Airline luxury for railway seating
Railway seating has been traditionally dominated by moquette or hard plastic, but a trend for leather seating on new trains is now growing. Perrone Aerospace, a leading leather manufacturer for the airline industry, has established Perrone Railway to provide leather for railway seating. The advantages of leather in terms of style and comfort are obvious, and Perrone is applying its expertise to drive down weight and costs for clients.
Perrone’s Featherweight leather line is claimed to be 30% lighter than standard leather, with no appreciable difference in look and feel to standard leather. The company is also reducing costs with a laser-guided water-jet cutting process, which dramatically reduces waste when cutting leather hides (normal cutting often wastes up to 50% of a hide).
The company has already been commissioned by railway seat manufacturer Grupo Antolin Transport, and Perrone leather upholstery has been used for seats on Alstom’s Pendolino high-speed train, which is due to run between Helsinki and St Petersburg.
Interior lighting: the rise of LED
In rail interiors, as in many other industries, LED technology is beginning to replace halogen and fluorescent lamps for its light quality and low energy output. As LED development has continued, problems with illumination have been overcome, and today LED lamps are used for even the most safety-critical, high-performance applications, such as runway lighting.
Now that performance issues have been mastered and LED lamps can produce a wide spectrum of white light, the benefits of this technology are undeniable. From an economic perspective, rail operators can profit from direct (longer life-span; lower energy consumption) and indirect savings (lower air-conditioning costs due to the lamps’ cooler running temperatures).
The absence of heavy metals in LED lamps also makes them more environmentally friendly, and there are benefits, too, in terms of energy savings and lower CO2 emissions. The LED trend certainly looks set to continue both in new designs and in refurbishment / upgrade projects. UK-based lighting manufacturer LPA has designed the LumiStrip, which can be used to retrofit LED technology into existing fluorescent lamps.
Closing the gap with inflight entertainment
Given that many rail journeys rival flights in terms of journey length, it is perhaps surprising that the airline industry has advanced onboard entertainment so far beyond that of the rail industry. If rail operators are going to entice passengers away from flights and on to their carriages for domestic journeys, they must make improvements in this area.

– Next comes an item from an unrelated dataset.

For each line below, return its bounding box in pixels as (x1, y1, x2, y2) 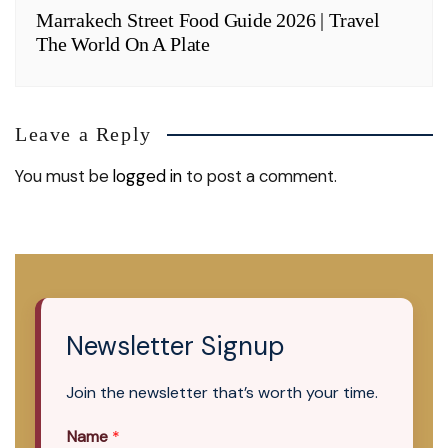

Fortunately, recent innovation looks set to make train companies’ entertainment goals a little more achievable. Last year at the University of York, in the UK, researchers made a breakthrough in the provision of high-speed internet for fast-moving trains. The development of reliable high-speed internet on trains has been hindered by the fact that the satellite dishes necessary to receive and transmit data are often too large to fit in railway tunnels when attached to the exterior of trains.
The York researchers have developed a dome-shaped device only half the size of a regular satellite dish that can track multiple satellites at once, which increases reliability and opens the possibility of being able to receive different signals (for example, broadband TV and regular internet services) from different satellites.
If operators are willing to invest the money to integrate this technology into their trains, it could have a huge impact on the quality of onboard entertainment. The research team, led by research fellow John Thornton, has been looking for commercial partners to take the project forward.
Many passengers might hanker after a return to the warm style of classic 1930s rail interiors, but operators are juggling a host of considerations when designing rail carriage interiors. The inside of today’s (and tomorrow’s) trains must be pleasing to look at. But they must also be comfortable to sit in, easy to move through and resilient against the never-ending stomp of our feet. If manufacturers and designers can get these elements right, a train truly can be more than the ride from A to B.